### Entries supplied
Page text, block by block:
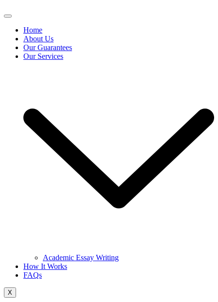
Home
About Us
Our Guarantees
Our Services
Academic Essay Writing
How It Works
FAQs
X
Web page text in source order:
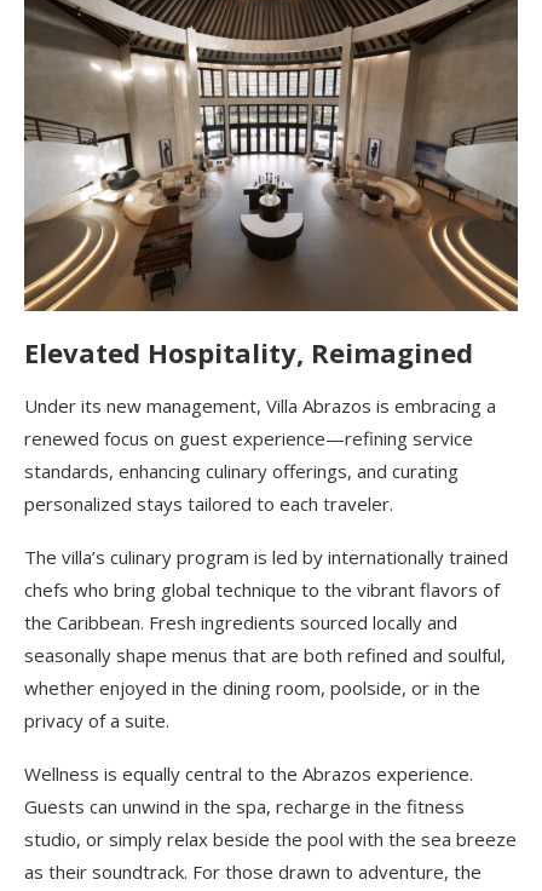
Elevated Hospitality, Reimagined
Under its new management, Villa Abrazos is embracing a
renewed focus on guest experience—refining service
standards, enhancing culinary offerings, and curating
personalized stays tailored to each traveler.
The villa’s culinary program is led by internationally trained
chefs who bring global technique to the vibrant flavors of
the Caribbean. Fresh ingredients sourced locally and
seasonally shape menus that are both refined and soulful,
whether enjoyed in the dining room, poolside, or in the
privacy of a suite.
Wellness is equally central to the Abrazos experience.
Guests can unwind in the spa, recharge in the fitness
studio, or simply relax beside the pool with the sea breeze
as their soundtrack. For those drawn to adventure, the

### What to work on
Write the lines above out again exactly, excluding every picture.

### Answer box
Page text, block by block:
Home
About Us
Our Guarantees
Our Services
Academic Essay Writing
How It Works
FAQs
X
Web page text in source order:
Elevated Hospitality, Reimagined
Under its new management, Villa Abrazos is embracing a
renewed focus on guest experience—refining service
standards, enhancing culinary offerings, and curating
personalized stays tailored to each traveler.
The villa’s culinary program is led by internationally trained
chefs who bring global technique to the vibrant flavors of
the Caribbean. Fresh ingredients sourced locally and
seasonally shape menus that are both refined and soulful,
whether enjoyed in the dining room, poolside, or in the
privacy of a suite.
Wellness is equally central to the Abrazos experience.
Guests can unwind in the spa, recharge in the fitness
studio, or simply relax beside the pool with the sea breeze
as their soundtrack. For those drawn to adventure, the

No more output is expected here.